## TRY IT
Scan the records for the string "一键漫改"; copy each line where it occurs.

Extracted data entries
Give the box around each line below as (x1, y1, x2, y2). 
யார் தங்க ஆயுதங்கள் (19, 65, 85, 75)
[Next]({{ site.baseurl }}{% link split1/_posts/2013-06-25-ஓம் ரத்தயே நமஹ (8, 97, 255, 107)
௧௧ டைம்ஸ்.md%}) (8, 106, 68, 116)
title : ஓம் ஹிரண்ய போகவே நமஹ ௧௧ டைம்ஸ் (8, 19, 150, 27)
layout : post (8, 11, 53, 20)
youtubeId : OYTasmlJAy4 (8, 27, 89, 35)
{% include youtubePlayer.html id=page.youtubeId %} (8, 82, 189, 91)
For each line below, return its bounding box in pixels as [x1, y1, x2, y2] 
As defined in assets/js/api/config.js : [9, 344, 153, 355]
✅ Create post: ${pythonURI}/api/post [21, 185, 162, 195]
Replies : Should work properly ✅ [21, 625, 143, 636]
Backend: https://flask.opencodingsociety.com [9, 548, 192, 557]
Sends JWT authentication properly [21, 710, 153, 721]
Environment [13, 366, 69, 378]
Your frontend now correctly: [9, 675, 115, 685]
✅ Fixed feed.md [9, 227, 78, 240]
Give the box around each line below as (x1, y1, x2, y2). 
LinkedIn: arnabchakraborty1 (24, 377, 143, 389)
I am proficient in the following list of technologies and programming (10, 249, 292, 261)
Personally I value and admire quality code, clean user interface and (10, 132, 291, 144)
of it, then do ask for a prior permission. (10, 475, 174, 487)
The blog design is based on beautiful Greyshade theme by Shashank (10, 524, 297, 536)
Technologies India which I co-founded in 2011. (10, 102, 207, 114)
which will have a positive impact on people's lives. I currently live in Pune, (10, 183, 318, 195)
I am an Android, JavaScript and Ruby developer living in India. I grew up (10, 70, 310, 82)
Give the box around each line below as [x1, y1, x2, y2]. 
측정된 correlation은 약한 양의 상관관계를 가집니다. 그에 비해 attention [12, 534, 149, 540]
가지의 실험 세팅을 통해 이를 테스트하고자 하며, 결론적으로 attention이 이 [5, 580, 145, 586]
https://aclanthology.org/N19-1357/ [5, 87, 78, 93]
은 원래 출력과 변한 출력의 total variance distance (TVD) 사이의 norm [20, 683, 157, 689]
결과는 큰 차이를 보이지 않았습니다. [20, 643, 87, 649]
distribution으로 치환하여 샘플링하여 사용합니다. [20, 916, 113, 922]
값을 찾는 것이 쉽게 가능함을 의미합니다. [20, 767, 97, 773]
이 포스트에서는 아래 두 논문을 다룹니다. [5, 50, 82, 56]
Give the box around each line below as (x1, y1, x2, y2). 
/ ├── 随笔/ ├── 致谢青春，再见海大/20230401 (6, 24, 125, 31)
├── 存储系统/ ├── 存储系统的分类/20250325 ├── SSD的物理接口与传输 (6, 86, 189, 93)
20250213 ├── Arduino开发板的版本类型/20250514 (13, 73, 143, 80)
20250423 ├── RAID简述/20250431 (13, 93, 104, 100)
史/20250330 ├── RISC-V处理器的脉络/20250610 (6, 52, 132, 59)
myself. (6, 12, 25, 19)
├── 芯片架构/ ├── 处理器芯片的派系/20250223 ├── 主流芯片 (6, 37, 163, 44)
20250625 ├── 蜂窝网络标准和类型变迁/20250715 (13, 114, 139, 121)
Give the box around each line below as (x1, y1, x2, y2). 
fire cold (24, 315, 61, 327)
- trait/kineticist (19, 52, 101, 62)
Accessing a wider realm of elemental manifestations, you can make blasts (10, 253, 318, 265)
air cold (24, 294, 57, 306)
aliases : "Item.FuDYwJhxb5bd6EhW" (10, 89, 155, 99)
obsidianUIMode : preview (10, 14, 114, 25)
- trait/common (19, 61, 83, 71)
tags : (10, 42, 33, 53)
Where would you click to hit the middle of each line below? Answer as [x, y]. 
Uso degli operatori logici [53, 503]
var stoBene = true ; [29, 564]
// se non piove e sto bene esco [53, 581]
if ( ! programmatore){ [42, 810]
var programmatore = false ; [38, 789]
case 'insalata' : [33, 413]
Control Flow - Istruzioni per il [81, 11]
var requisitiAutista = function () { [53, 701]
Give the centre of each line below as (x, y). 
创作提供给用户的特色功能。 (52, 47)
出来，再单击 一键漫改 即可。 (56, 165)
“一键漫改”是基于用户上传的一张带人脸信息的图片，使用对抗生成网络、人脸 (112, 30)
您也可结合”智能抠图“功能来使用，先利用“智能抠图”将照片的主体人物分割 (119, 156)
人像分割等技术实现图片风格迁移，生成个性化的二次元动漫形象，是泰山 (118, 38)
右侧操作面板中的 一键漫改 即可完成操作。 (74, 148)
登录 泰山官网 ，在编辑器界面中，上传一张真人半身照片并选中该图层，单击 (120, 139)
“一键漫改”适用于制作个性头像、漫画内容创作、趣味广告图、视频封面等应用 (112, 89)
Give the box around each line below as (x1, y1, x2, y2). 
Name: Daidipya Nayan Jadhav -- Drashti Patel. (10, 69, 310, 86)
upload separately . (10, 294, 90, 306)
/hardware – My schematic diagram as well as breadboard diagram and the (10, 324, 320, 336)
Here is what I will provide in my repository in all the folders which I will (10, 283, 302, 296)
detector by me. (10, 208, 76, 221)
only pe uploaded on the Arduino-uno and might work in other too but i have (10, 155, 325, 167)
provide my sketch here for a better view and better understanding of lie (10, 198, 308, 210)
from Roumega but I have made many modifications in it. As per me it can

## EXPECTED ANSWER
出来，再单击 一键漫改 即可。 (56, 165)
“一键漫改”是基于用户上传的一张带人脸信息的图片，使用对抗生成网络、人脸 (112, 30)
右侧操作面板中的 一键漫改 即可完成操作。 (74, 148)
“一键漫改”适用于制作个性头像、漫画内容创作、趣味广告图、视频封面等应用 (112, 89)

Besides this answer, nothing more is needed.